Но я не пишу с какой-либо надеждой убедить или просветить моих собратьев. Я слишком хорошо знаю их упрямство; я могу судить по своему собственному. Было время, когда мою гордую веру в самого себя не могла поколебать какая-нибудь человеческая единица на земном шаре. И я вижу, что и другие находятся в подобном положении. Я просто намерен рассказать различные случаи из моей жизни – по порядку, как они происходили, – предоставляя более самонадеянным умам задавать и разрешать загадки человеческого существования.
Во время одной жестокой зимы, памятной ее полярной суровостью, когда громадная холодная волна распространила свою леденящую силу не только на счастливые Британские острова, на и на всю Европу, я, Джеффри Темпест, был один в Лондоне, почни умирая с голоду. Теперь голодающий человек редко возбуждает симпатию, какую он заслуживает, так как немногие поверят ему.

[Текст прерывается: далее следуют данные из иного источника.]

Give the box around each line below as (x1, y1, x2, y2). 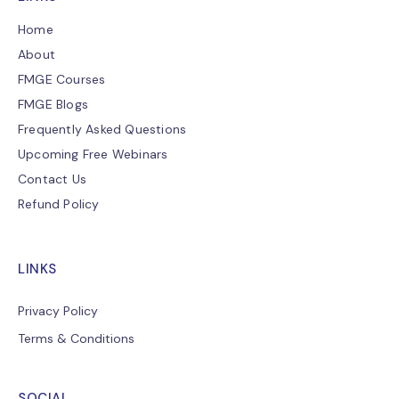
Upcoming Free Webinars (18, 146, 168, 163)
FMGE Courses (18, 71, 106, 88)
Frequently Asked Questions (18, 121, 187, 138)
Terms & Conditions (18, 330, 134, 347)
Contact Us (18, 171, 86, 188)
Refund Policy (18, 196, 100, 213)
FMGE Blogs (18, 96, 88, 113)
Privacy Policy (18, 303, 98, 320)
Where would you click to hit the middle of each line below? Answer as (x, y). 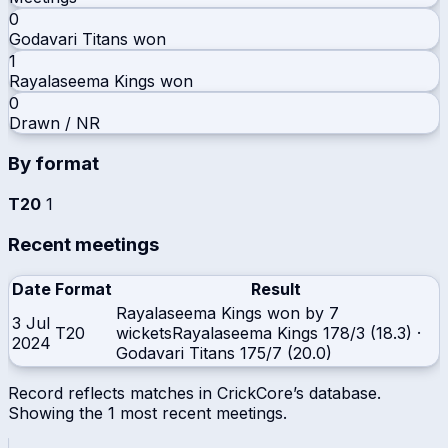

Состоятельные люди, только что поевшие до пресыщения, – самые недоверчивые; многие из них даже улыбаются, когда им расскажут про голодных бедняков, точно это была выдуманная шутка для послеобеденного развлечения. Или с раздражающе важным вниманием, характеризующим аристократов, которые, задав вопрос, не ждут ответа или не понимают его, хорошо пообедавшие, услышав о каком-нибудь несчастном, умирающем от голода, рассеянно пробормочут: «Как ужасно!» – и сейчас же возвратятся к обсуждению последней новости, чтоб убить время, прежде чем оно убьет их настоящей скукой. «Быть голодным» звучит грубо и вульгарно для высшего общества, которое всегда ест больше, чем следует.
В тот период, о котором я говорю, я, сделавшийся с тех пор одним из людей, наиболее вызывающих зависть, – я узнал жестокое значение слова «голод» слишком хорошо: грызущая боль, болезненная слабость, мертвенное оцепенение, ненасытность животного, молящего о пище, – все эти ощущения достаточно страшны для тех, кто, по несчастию, день ото дня подготовлялся к ним, но, может быть, они много больнее для того, кто получил нежное воспитание и считал себя «джентельменом». И я чувствовал, что не заслуживаю страданий нищеты, в которой я очутился. Я усидчиво работал. После смерти моего отца, когда я открыл, что каждое пенни из его воображаемого состояния принадлежало кредиторам, и что из нашего дома и имения мне ничего не осталось, кроме драгоценной миниатюры моей матери, потерявшей жизнь, произведя меня на свет, – с того времени, говорю я мне пришлось трудиться с раннего утра до поздней ночи. Мое университетское образование я применил к литературе, к которой, как мне казалось, я имел призвание. Я искал себе занятий почти в каждой лондонской газете. Во многих редакциях мне отказали, в некоторых брали на испытание, но нигде не обещали постоянной работы.